This is the official implementation of the manuscript Learning the complexity of urban mobility with deep generative collaboration network.
In this project, we introduce DeepMobility, a powerful deep generative collaboration network to bridge the heterogeneous behaviors of individuals and collective behaviors emerging from the entire population. Our model excels in learning the intricate data distribution and successfully reproduces the existing universal scaling laws that characterize human mobility behaviors at both the individual and population levels. It also exhibits robust generalization capabilities, enabling it to generate realistic trajectories and flows for cities lacking corresponding training data.
- Tested OS: Linux
- Python >= 3.7
- PyTorch == 1.7.1
- Install PyTorch with the correct CUDA version.
- Use the
pip install -r requirements. txt
command to install all of the Python modules and packages used in this project.
We use four datasets to demonstrate the DeepMobility generation framework. The first two datasets (DS1, DS2) use the anonymized location record of about 1.8 million users in Beijing, China and 0.32 million users in Shenzhen, China, respectively. The third dataset (DS3) covering Shanghai (China) consists of around 1.9 million anonymized users of China’s major telecom company. The fourth dataset (DS4) of Senegal is based on anonymized call detail records (CDRs) from about 0.3 million users during a two-week period with a temporal resolution of 10 min. We provide the processed data of all four scenarios used in our paper, including Beijing, Shanghai, Shenzhen, and Senegal. For each case, we provide the following data:
data.json
: the individual trjaectoriesloc2region.json
: the transformation from location index to region indexregion2loc.json
: the transformation from region index to location indexOD_6.npy
: dynamic origin-destination flows between regions, where the row index corresponds to the region index of the origin. It is aggregated by six hours, so there are four values for an origin-destination pair in a dayLocIndex2lonlat
: the transformation from location index to region longitude and latitudeRegionIndex2lonlat
: the transformation from Region index to region longitude and latituderegion_attribute.csv
: the attributes of the region, where the attribute name is recorded as the column name
To access the datasets, please refer to data readme.
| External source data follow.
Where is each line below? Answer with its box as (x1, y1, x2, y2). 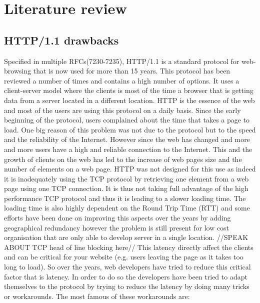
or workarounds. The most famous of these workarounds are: (4, 290, 190, 301)
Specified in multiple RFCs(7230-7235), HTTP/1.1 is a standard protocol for (4, 55, 239, 66)
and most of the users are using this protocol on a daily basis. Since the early (4, 104, 241, 115)
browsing (4, 65, 31, 76)
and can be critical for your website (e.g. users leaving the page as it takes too (4, 251, 243, 262)
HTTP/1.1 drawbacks (4, 32, 119, 47)
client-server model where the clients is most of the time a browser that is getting (4, 85, 253, 95)
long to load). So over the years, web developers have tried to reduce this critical (4, 261, 251, 272)

For example, to train a model for the Shanghai city, run:
python main.py --cuda_id 0 --run_name 'model_training' --dataset 'shanghai' --city_param shanghai --lr 1e-4 --disc_lr 1e-4 --no_entropy_decay --actor_high_pretrain_epoch 200 --actor_low_pretrain_epoch 10 --uncertainty 2.0 --with_evaluate --evaluate_batch 20000 --simulate_batch_size 128 --gail_batch_size 1024 --mode training
you can also include some parameters related to the model in Parameters.
Once your model is trained, you will find the logs recording the training process in the ./tensorboard_log
directory. The folder will be named as the start timne of the experiments. In the ./ModelSave folder
, you will find the trained model named model_.pkl and the generated synthetic data.
For example, to generate the mobility data for the Shanghai city with a pre-trained model, run:
python main.py --cuda_id 0 --run_name 'data_generation' --dataset 'shanghai' --city_param shanghai --generate_num 20000 --pretrained_model_path model.pkl --simulate_batch_size 100 --mode generating
The generated mobility data will be saved in ./gen_data/
.
We provide a test demo to illustrate the training process of the model. It only include a samll amount of data with only 1-epoch training. You will see the following logs once you start training our model:
screenshot.mp4
Please see the license for further details.